+++ Data supplied
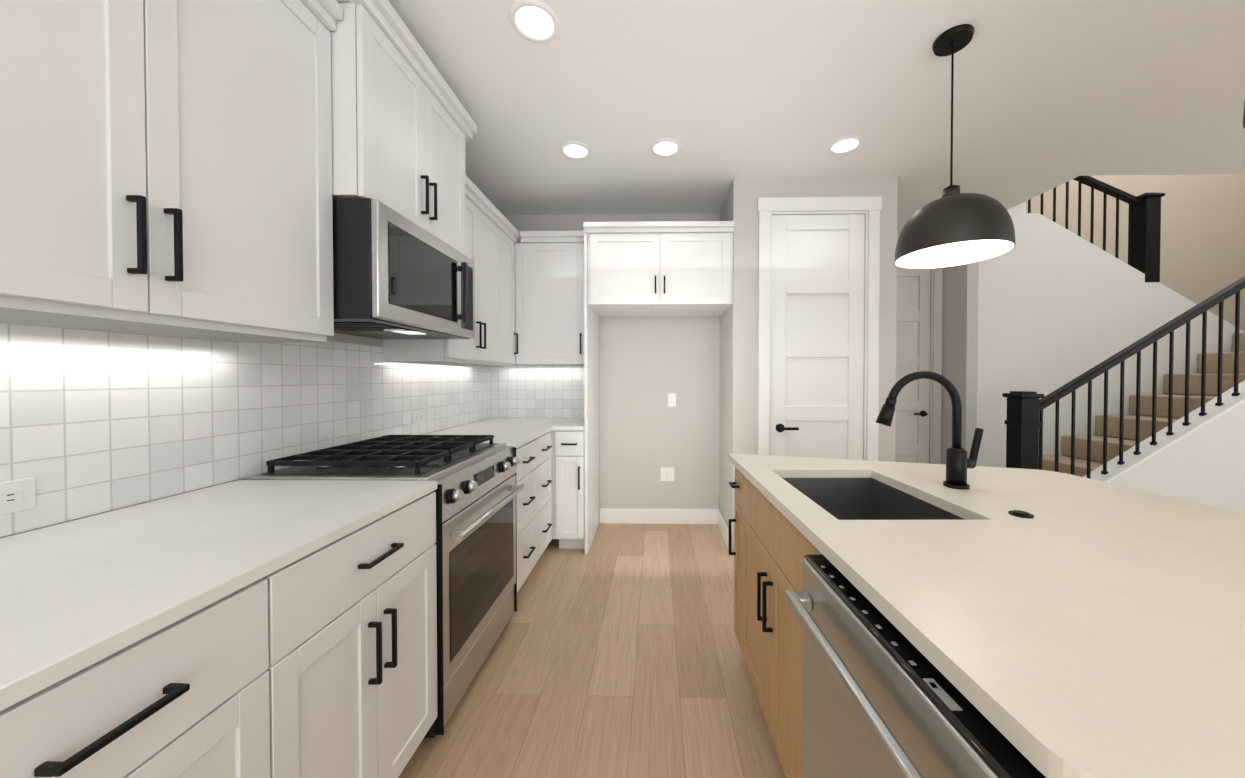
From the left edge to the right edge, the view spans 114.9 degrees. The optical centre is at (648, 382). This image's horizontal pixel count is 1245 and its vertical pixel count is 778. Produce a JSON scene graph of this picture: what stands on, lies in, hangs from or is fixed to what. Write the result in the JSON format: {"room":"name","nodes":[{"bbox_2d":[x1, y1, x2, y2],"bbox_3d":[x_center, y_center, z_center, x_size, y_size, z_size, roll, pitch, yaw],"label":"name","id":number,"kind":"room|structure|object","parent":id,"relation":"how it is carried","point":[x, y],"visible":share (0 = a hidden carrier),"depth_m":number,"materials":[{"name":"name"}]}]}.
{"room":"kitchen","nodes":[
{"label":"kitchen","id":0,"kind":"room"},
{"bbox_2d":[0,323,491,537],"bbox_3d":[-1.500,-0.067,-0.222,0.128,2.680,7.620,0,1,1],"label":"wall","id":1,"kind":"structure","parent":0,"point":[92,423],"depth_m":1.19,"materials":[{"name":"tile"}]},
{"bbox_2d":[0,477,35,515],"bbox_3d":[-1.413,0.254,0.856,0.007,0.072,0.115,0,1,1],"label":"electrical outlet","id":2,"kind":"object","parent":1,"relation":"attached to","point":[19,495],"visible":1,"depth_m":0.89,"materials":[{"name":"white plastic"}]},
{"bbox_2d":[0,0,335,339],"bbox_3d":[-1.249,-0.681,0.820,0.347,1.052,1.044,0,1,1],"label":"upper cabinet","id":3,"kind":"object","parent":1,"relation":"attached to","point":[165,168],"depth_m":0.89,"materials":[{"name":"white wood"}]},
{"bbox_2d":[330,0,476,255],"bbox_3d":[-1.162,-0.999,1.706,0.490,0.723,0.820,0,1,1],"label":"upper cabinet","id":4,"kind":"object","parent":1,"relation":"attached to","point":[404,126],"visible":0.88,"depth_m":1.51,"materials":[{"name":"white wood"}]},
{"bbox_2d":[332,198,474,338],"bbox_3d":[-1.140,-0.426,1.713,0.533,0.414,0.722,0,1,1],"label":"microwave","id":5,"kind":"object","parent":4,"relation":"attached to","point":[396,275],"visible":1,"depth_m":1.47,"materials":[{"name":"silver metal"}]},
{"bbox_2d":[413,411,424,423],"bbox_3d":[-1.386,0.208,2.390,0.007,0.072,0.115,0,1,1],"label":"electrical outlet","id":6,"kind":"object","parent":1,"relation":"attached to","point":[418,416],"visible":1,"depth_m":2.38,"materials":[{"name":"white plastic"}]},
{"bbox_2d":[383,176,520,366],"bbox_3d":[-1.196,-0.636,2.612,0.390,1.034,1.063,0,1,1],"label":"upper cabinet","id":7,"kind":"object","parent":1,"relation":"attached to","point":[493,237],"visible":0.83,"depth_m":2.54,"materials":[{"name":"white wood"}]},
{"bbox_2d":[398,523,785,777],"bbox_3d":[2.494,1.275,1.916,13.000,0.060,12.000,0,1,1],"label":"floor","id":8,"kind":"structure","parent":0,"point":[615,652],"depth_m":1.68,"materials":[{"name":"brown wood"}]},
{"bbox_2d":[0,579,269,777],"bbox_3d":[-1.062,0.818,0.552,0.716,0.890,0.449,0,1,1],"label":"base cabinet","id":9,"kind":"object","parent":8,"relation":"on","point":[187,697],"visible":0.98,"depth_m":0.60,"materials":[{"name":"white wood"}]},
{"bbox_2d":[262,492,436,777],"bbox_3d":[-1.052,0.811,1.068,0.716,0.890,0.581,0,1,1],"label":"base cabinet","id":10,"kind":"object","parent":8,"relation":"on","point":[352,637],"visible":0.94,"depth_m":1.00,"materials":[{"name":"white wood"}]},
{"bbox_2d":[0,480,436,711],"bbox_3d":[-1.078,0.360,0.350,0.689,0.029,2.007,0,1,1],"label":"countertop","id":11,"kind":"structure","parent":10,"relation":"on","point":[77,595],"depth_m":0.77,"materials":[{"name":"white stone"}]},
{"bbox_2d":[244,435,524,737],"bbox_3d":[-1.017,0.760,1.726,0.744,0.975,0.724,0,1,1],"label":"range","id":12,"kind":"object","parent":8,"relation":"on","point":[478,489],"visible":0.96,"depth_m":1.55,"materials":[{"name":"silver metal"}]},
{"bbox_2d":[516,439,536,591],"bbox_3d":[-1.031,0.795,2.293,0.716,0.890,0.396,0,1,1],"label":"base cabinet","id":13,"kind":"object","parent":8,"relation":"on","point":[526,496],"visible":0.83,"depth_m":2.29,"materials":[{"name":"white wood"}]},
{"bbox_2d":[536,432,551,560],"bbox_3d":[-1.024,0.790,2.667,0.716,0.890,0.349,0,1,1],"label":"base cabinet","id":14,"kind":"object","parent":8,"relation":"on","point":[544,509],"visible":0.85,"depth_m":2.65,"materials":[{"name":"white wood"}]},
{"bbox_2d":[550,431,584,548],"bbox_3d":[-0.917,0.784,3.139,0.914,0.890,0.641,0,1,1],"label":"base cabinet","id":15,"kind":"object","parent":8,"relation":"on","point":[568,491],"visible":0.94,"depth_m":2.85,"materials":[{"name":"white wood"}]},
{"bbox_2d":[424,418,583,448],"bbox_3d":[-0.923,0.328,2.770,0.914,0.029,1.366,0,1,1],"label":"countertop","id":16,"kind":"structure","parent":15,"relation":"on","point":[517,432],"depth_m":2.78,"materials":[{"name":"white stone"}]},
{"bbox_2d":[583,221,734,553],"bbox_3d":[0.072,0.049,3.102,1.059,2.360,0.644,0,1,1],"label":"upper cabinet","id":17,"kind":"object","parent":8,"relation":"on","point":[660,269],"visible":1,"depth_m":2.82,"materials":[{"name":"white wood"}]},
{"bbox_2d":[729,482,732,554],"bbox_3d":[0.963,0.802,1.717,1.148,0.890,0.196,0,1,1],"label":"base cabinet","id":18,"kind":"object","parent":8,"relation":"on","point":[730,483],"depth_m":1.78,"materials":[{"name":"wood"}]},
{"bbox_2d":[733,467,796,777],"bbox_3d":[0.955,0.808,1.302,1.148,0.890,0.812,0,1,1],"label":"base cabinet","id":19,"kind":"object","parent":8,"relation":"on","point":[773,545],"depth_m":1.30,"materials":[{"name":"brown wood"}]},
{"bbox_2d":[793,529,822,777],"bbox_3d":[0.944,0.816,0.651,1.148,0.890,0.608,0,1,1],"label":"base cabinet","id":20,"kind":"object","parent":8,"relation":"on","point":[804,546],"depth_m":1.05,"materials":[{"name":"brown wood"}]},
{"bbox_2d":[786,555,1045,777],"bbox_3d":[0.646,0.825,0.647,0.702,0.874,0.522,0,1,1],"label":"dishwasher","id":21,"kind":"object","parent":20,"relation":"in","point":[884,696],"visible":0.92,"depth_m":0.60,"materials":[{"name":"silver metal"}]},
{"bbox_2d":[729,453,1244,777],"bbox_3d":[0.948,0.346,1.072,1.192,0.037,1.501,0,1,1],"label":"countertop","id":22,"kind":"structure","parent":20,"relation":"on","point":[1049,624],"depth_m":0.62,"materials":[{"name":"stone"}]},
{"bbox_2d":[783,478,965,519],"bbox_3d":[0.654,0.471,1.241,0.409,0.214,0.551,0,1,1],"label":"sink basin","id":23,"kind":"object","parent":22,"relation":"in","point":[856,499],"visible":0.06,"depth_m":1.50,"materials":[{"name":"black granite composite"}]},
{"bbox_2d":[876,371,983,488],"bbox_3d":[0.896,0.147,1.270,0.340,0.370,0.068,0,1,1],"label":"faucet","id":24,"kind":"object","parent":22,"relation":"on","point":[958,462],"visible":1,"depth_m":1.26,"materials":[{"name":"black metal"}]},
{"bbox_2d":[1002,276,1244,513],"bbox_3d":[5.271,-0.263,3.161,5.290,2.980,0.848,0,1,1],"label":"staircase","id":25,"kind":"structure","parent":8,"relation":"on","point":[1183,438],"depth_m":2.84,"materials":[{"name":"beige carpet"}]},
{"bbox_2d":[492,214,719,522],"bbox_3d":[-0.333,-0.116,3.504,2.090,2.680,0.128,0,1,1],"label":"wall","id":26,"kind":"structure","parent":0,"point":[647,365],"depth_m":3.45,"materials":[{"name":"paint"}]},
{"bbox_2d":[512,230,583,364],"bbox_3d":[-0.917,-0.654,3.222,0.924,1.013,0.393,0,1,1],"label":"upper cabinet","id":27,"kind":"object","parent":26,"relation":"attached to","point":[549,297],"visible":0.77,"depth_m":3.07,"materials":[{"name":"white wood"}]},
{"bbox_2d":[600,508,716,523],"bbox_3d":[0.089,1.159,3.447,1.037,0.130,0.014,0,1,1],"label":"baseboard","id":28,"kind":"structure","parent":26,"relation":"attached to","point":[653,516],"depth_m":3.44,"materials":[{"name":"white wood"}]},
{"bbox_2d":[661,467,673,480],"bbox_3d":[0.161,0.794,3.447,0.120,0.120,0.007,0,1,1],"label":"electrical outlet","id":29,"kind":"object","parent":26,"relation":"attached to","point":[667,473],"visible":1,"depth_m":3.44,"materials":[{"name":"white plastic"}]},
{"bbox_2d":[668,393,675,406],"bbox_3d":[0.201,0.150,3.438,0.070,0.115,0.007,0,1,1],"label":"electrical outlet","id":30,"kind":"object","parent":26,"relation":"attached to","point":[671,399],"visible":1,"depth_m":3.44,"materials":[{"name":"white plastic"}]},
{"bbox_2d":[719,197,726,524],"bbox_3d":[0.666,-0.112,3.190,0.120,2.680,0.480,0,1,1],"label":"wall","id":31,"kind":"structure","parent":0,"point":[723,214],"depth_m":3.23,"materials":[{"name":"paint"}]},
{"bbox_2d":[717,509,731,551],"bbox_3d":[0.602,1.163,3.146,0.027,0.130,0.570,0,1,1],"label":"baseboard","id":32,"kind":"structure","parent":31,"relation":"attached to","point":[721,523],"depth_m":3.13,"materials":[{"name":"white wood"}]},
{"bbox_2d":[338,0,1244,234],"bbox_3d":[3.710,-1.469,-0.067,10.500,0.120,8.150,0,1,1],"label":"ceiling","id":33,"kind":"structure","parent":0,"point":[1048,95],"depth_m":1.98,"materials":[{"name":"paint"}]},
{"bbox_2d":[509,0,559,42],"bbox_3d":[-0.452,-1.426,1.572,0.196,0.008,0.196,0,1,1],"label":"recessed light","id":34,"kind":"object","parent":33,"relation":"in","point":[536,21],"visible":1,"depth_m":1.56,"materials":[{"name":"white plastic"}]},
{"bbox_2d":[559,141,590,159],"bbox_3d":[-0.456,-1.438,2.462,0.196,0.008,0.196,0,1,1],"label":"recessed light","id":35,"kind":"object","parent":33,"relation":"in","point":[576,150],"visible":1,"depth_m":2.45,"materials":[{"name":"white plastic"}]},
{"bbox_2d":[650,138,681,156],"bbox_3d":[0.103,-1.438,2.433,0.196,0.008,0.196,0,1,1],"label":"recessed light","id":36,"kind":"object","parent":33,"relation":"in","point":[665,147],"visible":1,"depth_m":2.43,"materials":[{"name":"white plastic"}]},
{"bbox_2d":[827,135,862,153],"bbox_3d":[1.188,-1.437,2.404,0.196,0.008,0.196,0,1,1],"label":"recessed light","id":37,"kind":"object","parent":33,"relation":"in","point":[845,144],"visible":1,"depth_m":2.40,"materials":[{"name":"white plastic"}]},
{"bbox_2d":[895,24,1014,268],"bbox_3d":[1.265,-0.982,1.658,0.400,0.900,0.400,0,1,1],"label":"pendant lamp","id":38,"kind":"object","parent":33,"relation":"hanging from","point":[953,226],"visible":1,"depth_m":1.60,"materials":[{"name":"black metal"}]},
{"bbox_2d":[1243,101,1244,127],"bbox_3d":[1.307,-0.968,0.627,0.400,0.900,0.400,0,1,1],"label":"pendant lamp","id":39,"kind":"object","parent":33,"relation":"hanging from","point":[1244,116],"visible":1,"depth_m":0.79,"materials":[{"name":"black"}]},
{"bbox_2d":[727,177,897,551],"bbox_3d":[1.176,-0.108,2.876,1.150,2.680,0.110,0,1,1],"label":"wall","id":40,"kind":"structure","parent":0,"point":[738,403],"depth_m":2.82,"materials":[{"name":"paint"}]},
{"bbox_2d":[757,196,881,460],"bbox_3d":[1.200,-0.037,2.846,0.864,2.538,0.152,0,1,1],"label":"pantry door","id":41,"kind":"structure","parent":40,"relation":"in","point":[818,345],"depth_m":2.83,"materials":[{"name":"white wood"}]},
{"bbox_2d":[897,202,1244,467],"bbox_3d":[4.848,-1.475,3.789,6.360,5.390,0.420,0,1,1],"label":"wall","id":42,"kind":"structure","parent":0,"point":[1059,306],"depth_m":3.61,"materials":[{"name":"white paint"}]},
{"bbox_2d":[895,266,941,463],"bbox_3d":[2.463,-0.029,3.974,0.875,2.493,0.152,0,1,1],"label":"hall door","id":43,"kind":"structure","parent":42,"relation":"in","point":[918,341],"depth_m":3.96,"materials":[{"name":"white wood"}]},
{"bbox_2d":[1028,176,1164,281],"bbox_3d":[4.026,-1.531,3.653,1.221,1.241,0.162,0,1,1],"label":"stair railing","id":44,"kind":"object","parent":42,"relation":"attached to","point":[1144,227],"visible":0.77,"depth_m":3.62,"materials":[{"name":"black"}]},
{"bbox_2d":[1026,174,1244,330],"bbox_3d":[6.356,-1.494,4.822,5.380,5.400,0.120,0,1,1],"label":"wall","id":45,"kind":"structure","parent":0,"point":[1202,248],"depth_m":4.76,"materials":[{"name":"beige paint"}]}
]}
++++++
Description of the task: Each line above that includes "kitchen" should be shown.

Task response:
{"room":"kitchen","nodes":[
{"label":"kitchen","id":0,"kind":"room"},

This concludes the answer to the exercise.